BEGIN Materials provided

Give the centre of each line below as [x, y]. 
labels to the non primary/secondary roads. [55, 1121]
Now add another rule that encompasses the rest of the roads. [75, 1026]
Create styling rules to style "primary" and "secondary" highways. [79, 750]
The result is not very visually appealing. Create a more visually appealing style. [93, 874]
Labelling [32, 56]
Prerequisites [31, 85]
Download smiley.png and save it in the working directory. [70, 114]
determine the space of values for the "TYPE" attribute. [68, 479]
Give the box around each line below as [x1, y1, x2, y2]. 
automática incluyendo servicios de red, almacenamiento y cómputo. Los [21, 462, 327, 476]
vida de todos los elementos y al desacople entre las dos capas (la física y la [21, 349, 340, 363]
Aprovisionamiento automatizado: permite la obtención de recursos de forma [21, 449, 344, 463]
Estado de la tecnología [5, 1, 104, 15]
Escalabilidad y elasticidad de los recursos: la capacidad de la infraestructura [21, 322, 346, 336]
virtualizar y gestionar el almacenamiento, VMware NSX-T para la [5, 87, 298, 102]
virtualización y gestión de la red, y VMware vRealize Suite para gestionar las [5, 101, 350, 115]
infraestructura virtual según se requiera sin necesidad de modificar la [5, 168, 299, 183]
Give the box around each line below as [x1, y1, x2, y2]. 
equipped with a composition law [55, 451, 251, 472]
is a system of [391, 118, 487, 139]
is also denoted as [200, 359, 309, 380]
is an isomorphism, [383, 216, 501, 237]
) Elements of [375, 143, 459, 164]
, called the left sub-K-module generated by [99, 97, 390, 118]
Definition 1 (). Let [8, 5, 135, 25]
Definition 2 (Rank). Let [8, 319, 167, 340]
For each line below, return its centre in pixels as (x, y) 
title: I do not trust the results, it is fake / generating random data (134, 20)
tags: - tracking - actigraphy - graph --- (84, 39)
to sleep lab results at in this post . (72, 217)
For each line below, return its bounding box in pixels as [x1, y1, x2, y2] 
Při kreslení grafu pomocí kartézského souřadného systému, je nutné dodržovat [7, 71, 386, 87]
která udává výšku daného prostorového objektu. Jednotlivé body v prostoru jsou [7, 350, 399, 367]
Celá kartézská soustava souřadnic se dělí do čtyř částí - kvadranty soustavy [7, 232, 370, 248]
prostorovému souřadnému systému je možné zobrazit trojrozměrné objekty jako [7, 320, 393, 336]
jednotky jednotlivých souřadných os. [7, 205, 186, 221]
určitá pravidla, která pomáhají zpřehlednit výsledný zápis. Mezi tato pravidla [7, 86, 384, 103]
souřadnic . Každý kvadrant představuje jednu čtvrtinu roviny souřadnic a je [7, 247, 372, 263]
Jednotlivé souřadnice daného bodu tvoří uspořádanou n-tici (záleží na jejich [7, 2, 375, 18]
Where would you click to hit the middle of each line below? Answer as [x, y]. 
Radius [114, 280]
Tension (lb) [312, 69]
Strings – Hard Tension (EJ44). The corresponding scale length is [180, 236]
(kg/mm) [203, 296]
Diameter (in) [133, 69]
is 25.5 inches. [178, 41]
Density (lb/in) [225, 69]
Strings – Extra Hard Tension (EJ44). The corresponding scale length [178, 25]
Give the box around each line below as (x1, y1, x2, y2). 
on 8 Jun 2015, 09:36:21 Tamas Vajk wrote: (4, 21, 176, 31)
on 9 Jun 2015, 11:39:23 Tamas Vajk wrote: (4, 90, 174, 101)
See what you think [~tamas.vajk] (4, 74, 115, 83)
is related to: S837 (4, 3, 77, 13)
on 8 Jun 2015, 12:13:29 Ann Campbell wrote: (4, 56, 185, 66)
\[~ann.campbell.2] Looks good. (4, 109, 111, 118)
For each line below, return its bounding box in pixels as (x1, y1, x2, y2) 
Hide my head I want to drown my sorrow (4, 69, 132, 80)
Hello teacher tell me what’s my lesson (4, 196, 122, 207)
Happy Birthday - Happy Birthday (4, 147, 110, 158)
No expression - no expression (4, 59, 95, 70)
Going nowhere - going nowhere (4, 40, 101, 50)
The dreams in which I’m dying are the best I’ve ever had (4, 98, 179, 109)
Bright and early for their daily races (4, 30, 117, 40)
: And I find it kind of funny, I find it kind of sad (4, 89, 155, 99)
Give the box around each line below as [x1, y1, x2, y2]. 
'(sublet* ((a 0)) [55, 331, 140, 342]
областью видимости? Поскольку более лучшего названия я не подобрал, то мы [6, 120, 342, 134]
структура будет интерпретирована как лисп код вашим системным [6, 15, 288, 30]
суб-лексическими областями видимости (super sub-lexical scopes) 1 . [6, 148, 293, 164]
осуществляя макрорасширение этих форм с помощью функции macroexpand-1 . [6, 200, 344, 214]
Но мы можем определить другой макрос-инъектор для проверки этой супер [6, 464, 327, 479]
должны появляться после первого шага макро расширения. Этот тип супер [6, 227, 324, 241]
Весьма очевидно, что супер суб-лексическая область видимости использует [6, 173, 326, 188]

END Materials provided
BEGIN Materials provided

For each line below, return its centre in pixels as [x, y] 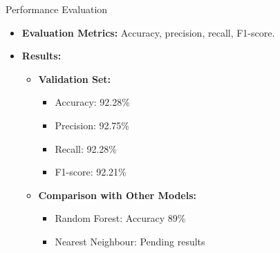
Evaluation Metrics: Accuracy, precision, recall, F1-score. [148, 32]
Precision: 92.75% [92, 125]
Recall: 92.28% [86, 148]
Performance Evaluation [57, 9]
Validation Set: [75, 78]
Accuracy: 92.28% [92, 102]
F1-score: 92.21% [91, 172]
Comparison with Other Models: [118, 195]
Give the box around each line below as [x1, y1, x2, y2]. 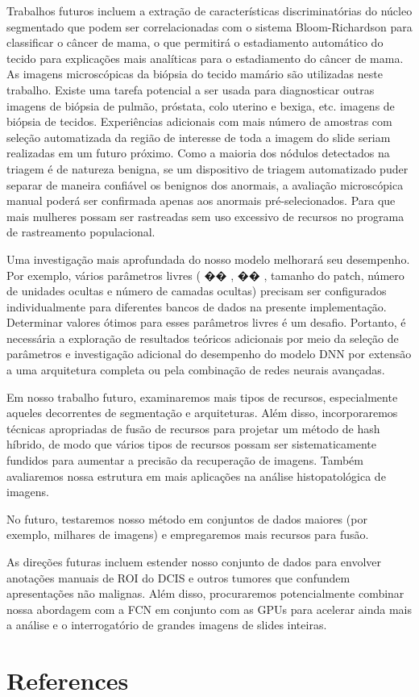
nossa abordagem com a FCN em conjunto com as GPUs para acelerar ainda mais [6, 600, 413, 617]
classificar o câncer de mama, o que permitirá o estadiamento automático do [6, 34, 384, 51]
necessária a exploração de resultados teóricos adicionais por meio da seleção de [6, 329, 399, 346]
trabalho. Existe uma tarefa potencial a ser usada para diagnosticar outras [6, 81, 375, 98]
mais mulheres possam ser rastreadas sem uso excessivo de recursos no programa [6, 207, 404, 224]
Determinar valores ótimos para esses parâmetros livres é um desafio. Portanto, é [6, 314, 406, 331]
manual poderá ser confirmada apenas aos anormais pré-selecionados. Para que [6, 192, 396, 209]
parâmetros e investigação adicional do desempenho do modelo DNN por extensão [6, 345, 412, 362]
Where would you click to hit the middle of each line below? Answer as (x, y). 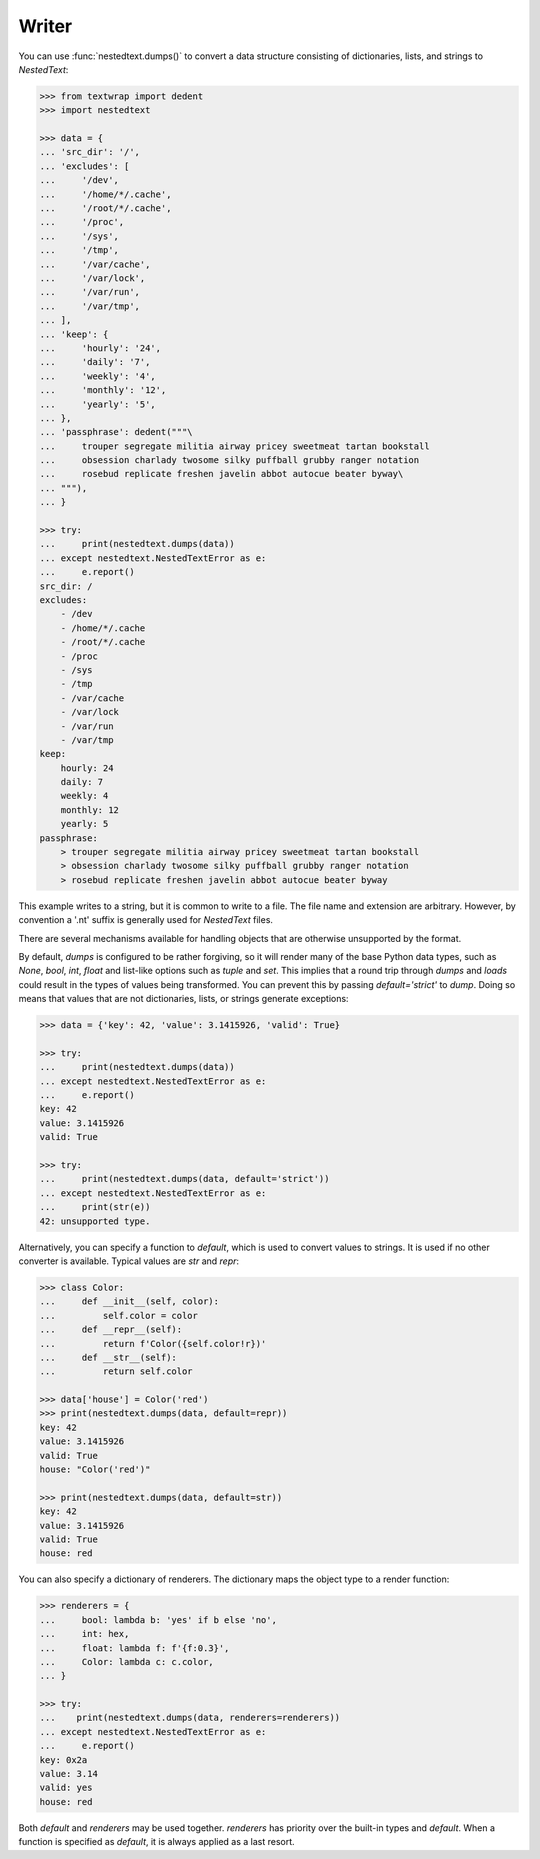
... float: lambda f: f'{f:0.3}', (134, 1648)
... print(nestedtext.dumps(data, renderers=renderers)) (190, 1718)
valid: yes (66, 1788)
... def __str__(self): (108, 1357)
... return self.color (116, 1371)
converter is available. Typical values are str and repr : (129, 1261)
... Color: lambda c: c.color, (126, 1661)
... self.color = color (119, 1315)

END Materials provided

### Your objective
Reproduce every line from the listing above that holds the word "видимости".

### Expected answer
областью видимости? Поскольку более лучшего названия я не подобрал, то мы [6, 120, 342, 134]
суб-лексическими областями видимости (super sub-lexical scopes) 1 . [6, 148, 293, 164]
Весьма очевидно, что супер суб-лексическая область видимости использует [6, 173, 326, 188]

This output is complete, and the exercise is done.